## Work instruction
From the data that follows, print exactly the lines starting at the one containing "in reverse from" and ending at the one containing "Sku: 2009 -198"; include both of them and nothing more.

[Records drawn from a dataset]
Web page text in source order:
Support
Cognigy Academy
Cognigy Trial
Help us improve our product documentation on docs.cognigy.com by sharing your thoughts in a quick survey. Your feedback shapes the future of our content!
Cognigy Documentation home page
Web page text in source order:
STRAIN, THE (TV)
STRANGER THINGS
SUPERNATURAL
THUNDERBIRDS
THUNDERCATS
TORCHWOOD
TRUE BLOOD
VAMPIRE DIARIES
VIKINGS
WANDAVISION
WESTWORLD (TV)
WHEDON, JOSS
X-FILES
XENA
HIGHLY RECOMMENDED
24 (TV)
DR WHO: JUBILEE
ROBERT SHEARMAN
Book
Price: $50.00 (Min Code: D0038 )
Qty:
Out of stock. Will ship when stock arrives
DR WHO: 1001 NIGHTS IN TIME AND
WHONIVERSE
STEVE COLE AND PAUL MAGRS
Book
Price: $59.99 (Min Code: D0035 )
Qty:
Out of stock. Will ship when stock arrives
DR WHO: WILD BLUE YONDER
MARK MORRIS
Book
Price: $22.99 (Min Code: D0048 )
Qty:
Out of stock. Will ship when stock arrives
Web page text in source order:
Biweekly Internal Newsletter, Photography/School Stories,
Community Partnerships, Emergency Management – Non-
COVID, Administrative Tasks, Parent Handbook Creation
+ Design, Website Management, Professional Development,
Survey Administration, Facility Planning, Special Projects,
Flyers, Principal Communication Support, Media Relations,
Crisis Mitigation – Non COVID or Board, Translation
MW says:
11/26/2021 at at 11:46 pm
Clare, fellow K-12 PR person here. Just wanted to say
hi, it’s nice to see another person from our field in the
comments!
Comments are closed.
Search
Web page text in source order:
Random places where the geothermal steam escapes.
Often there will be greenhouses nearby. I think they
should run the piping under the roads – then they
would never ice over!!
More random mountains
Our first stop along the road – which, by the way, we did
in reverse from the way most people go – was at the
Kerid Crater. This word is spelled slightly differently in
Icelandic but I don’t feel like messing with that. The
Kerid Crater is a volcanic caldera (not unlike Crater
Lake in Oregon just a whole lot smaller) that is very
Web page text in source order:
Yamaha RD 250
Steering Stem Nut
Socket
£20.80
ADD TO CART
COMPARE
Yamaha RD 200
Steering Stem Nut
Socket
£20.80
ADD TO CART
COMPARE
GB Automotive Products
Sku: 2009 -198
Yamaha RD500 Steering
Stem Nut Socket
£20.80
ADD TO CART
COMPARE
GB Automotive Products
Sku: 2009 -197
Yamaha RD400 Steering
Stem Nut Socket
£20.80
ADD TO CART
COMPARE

## Output for this task
in reverse from the way most people go – was at the
Kerid Crater. This word is spelled slightly differently in
Icelandic but I don’t feel like messing with that. The
Kerid Crater is a volcanic caldera (not unlike Crater
Lake in Oregon just a whole lot smaller) that is very
Web page text in source order:
Yamaha RD 250
Steering Stem Nut
Socket
£20.80
ADD TO CART
COMPARE
Yamaha RD 200
Steering Stem Nut
Socket
£20.80
ADD TO CART
COMPARE
GB Automotive Products
Sku: 2009 -198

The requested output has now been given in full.